Abdal Al Al Hamamsi (Arabic: عبد العال الحمامصي) was an Egyptian writer and novelist, born in Akhmim, Sohag Governorate, on June 1, 1932. He was one of the founders of the Egyptian Writers Union, and he died on August 7, 2009, at the age of 77, after a long struggle with cancer.

Career 
Abdal Al Al Hamamsi, upon his arrival in Cairo from Akhmim, Sohag Governorate in Upper Egypt, worked in the field of film production with producer Adly El-Mould.
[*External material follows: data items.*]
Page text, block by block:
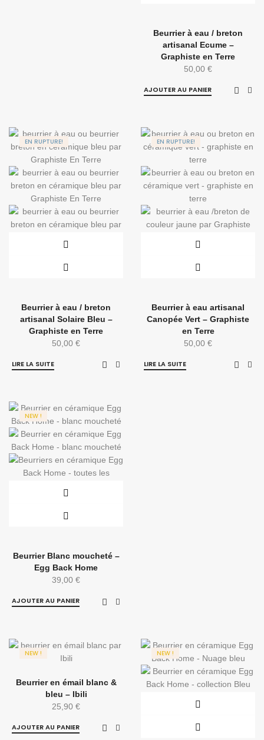
Beurrier à eau / breton
artisanal Ecume –
Graphiste en Terre
50,00 €
AJOUTER AU PANIER
EN RUPTURE!
Beurrier à eau / breton
artisanal Solaire Bleu –
Graphiste en Terre
50,00 €
LIRE LA SUITE
EN RUPTURE!
Beurrier à eau artisanal
Canopée Vert – Graphiste
en Terre
50,00 €
LIRE LA SUITE
NEW !
Beurrier Blanc moucheté –
Egg Back Home
39,00 €
AJOUTER AU PANIER
NEW !
Beurrier en émail blanc &
bleu – Ibili
25,90 €
AJOUTER AU PANIER
NEW !
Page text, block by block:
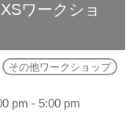
ワークショ
その他ワークショップ
pm - 5:00 pm
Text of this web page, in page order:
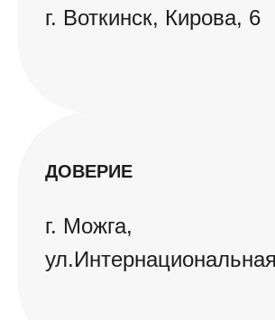
г. Воткинск, Кирова, 6
ДОВЕРИЕ
г. Можга,
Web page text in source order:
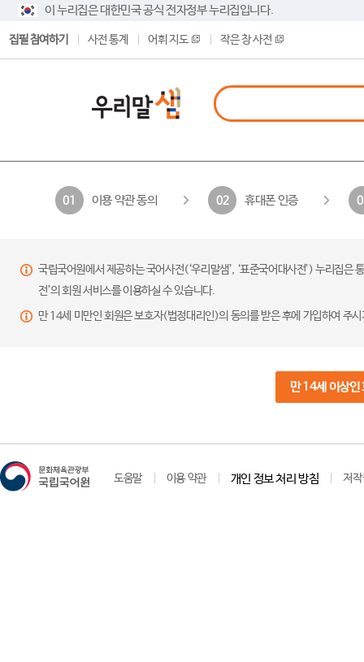
이 누리집은 대한민국 공식 전자정부 누리집입니다.
집필 참여하기 사전 통계 어휘 지도 작은 창 사전
01 이용 약관 동의 02 휴대폰 인증
국립국어원에서 제공하는 국어사전(‘우리말샘’, ‘표준국어대사전’) 누리집
전’의 회원 서비스를 이용하실 수 있습니다.
만 14세 미만인 회원은 보호자(법정대리인)의 동의를 받은 후에 가입하여 주
만 14세 이상인
도움말 이용 약관 개인 정보 처리 방침 저
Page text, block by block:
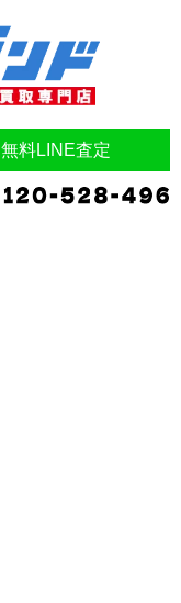
無料LINE査定
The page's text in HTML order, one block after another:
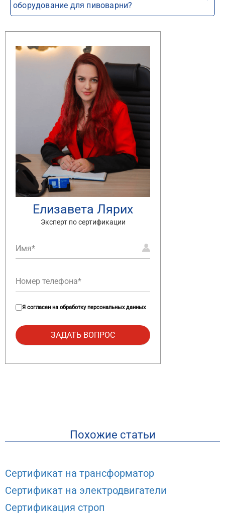
оборудование для пивоварни?
Елизавета Лярих
Эксперт по сертификации
Я согласен на обработку персональных данных
Похожие статьи
Сертификат на трансформатор
Сертификат на электродвигатели
Сертификация строп
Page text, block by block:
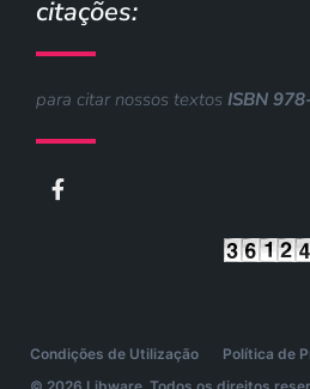
citações:
para citar nossos textos ISBN
F
a
-
Condições de Utilização Política de
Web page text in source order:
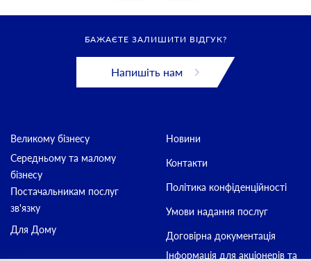
БАЖАЄТЕ ЗАЛИШИТИ ВІДГУК?
Напишіть нам
Великому бізнесу
Середньому та малому
бізнесу
Постачальникам послуг
зв'язку
Для Дому
Новини
Контакти
Політика конфіденційності
Умови надання послуг
Договірна документація
Інформація для акціонерів та
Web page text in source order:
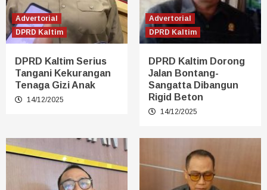
Advertorial
DPRD Kaltim
DPRD Kaltim Serius
Tangani Kekurangan
Tenaga Gizi Anak
14/12/2025
Advertorial
DPRD Kaltim
DPRD Kaltim Dorong
Jalan Bontang-
Sangatta Dibangun
Rigid Beton
14/12/2025
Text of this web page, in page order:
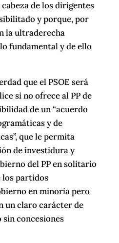
de los dirigentes
y porque, por
la ultraderecha
fundamental y de ello
que el PSOE será
si no ofrece al PP de
de un “acuerdo
y de
que le permita
de investidura y
del PP en solitario
los partidos
en minoría pero
un claro carácter de
concesiones
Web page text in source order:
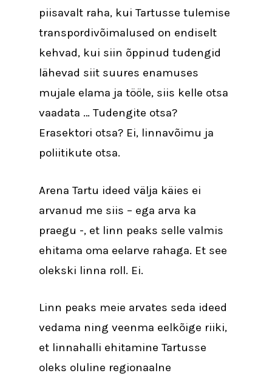
piisavalt raha, kui Tartusse tulemise
transpordivõimalused on endiselt
kehvad, kui siin õppinud tudengid
lähevad siit suures enamuses
mujale elama ja tööle, siis kelle otsa
vaadata … Tudengite otsa?
Erasektori otsa? Ei, linnavõimu ja
poliitikute otsa.
Arena Tartu ideed välja käies ei
arvanud me siis – ega arva ka
praegu -, et linn peaks selle valmis
ehitama oma eelarve rahaga. Et see
olekski linna roll. Ei.
Linn peaks meie arvates seda ideed
vedama ning veenma eelkõige riiki,
et linnahalli ehitamine Tartusse
oleks oluline regionaalne
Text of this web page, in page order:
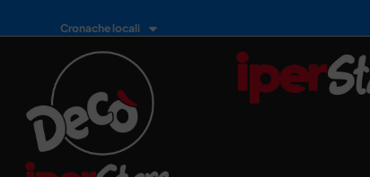
Cronache locali
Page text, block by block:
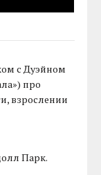
с Дуэйном
про
взрослении
Парк.
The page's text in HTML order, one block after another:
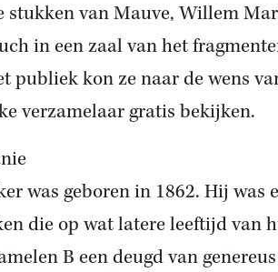
stukken van Mauve, Willem
in een zaal van het
publiek kon ze naar de wens
verzamelaar gratis bekijken.
was geboren in 1862. Hij was
die op wat latere leeftijd van
B een deugd van
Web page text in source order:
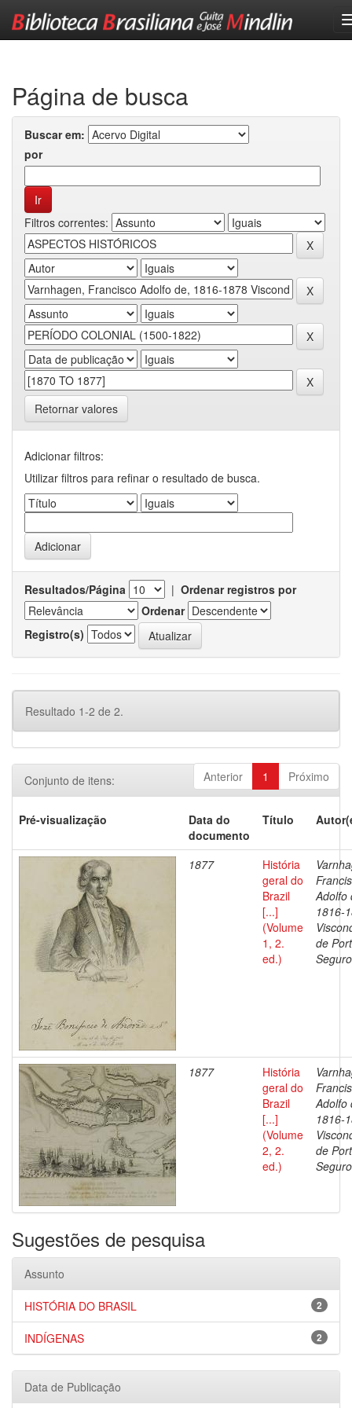
Página de busca
Buscar em:
por
Filtros correntes:
Retornar valores
Adicionar filtros:
Utilizar filtros para refinar o resultado de busca.
Resultados/Página | Ordenar registros por
Ordenar
Registro(s)
Resultado 1-2 de 2.
Anterior 1 Próximo
Conjunto de itens:
Pré-visualização
Data do
documento
Título
1877
História
geral do
Brazil
[...]
(Volume
1, 2.
ed.)
Adolfo
1816-
de
Seguro
1877
História
geral do
Brazil
[...]
(Volume
2, 2.
ed.)
Adolfo
1816-
de
Seguro
Sugestões de pesquisa
Assunto
2
HISTÓRIA DO BRASIL
2
INDÍGENAS
Data de Publicação
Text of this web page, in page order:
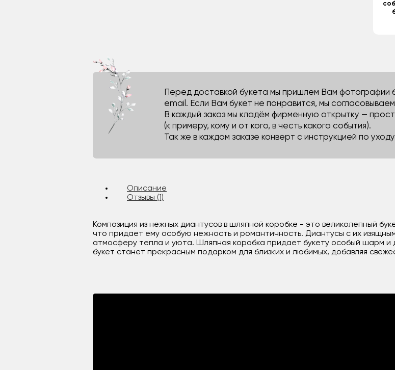
Перед доставкой букета мы пришлем Вам фотографии
email. Если Вам букет не понравится, мы
В каждый заказ мы кладём фирменную открытку —
(к примеру, кому и от кого, в честь какого события).
Так же в каждом заказе конверт с инструкцией по
Описание
Отзывы (1)
Композиция из нежных диантусов в шляпной коробке - это великолепный
что придает ему особую нежность и романтичность. Диантусы с их
атмосферу тепла и уюта. Шляпная коробка придает букету особый шарм и
букет станет прекрасным подарком для близких и любимых, добавляя
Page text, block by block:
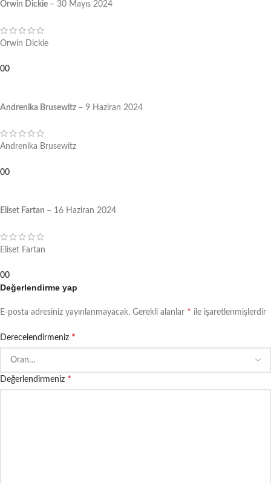
Orwin Dickie – 30 Mayıs 2024
Orwin Dickie
00
Andrenika Brusewitz – 9 Haziran 2024
Andrenika Brusewitz
00
Eliset Fartan – 16 Haziran 2024
Eliset Fartan
00
Değerlendirme yap
E-posta adresiniz yayınlanmayacak. Gerekli alanlar * ile işaretlenmişlerdir
Derecelendirmeniz *
Değerlendirmeniz *
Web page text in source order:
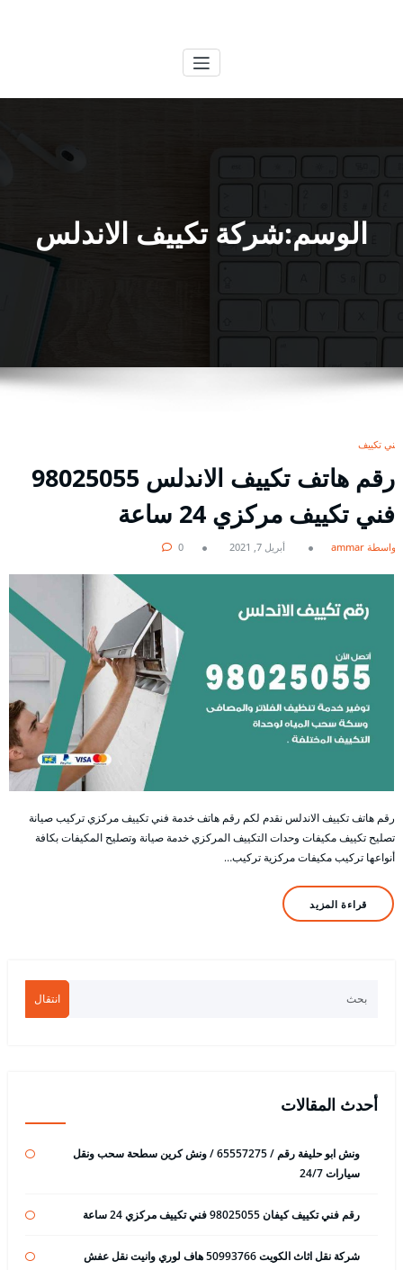
الوسم:شركة تكييف الاندلس
فني تكييف
رقم هاتف تكييف الاندلس 98025055
فني تكييف مركزي 24 ساعة
بواسطة ammar أبريل 7, 2021 0
رقم هاتف تكييف الاندلس نقدم لكم رقم هاتف خدمة فني تكييف مركزي تركيب صيانة
تصليح تكييف مكيفات وحدات التكييف المركزي خدمة صيانة وتصليح المكيفات بكافة
أنواعها تركيب مكيفات مركزية تركيب…
قراءة المزيد
انتقال
أحدث المقالات
ونش ابو حليفة رقم / 65557275 / ونش كرين سطحة سحب ونقل
سيارات 24/7
رقم فني تكييف كيفان 98025055 فني تكييف مركزي 24 ساعة
شركة نقل اثاث الكويت 50993766 هاف لوري وانيت نقل عفش
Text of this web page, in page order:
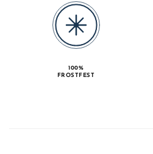
100%
FROSTFEST
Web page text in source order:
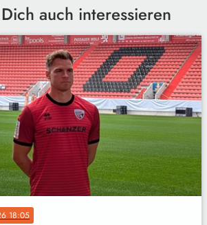
auch interessieren
18:05
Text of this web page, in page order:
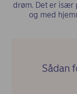
drøm. Det er især
og med
Sådan
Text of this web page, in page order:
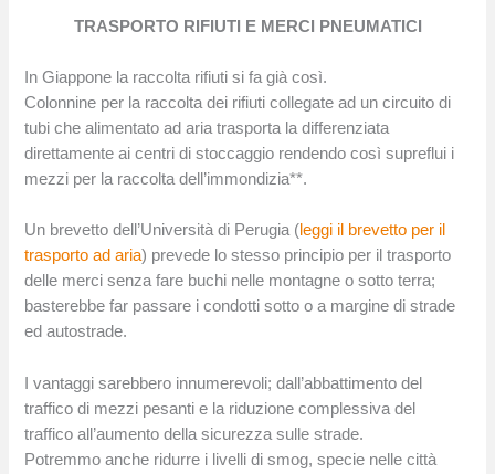
TRASPORTO RIFIUTI E MERCI PNEUMATICI
In Giappone la raccolta rifiuti si fa già così.
Colonnine per la raccolta dei rifiuti collegate ad un circuito di
tubi che alimentato ad aria trasporta la differenziata
direttamente ai centri di stoccaggio rendendo così supreflui i
mezzi per la raccolta dell’immondizia**.
Un brevetto dell’Università di Perugia (leggi il brevetto per il
trasporto ad aria) prevede lo stesso principio per il trasporto
delle merci senza fare buchi nelle montagne o sotto terra;
basterebbe far passare i condotti sotto o a margine di strade
ed autostrade.
I vantaggi sarebbero innumerevoli; dall’abbattimento del
traffico di mezzi pesanti e la riduzione complessiva del
traffico all’aumento della sicurezza sulle strade.
Potremmo anche ridurre i livelli di smog, specie nelle città

Then, he entered the world of journalism and literature, writing for a number of Egyptian newspapers and magazines, and worked as a writer and supervisor for the cultural section of Al-Sabah magazine, Al-Alam Al-Arabi magazine, Al-Hilal magazine, Al-Zohour magazine, and Al-Qasas magazine. Then he held the position of editor-in-chief of the "Literary Brightenings" series, which is issued by the Egyptian General Book Organization.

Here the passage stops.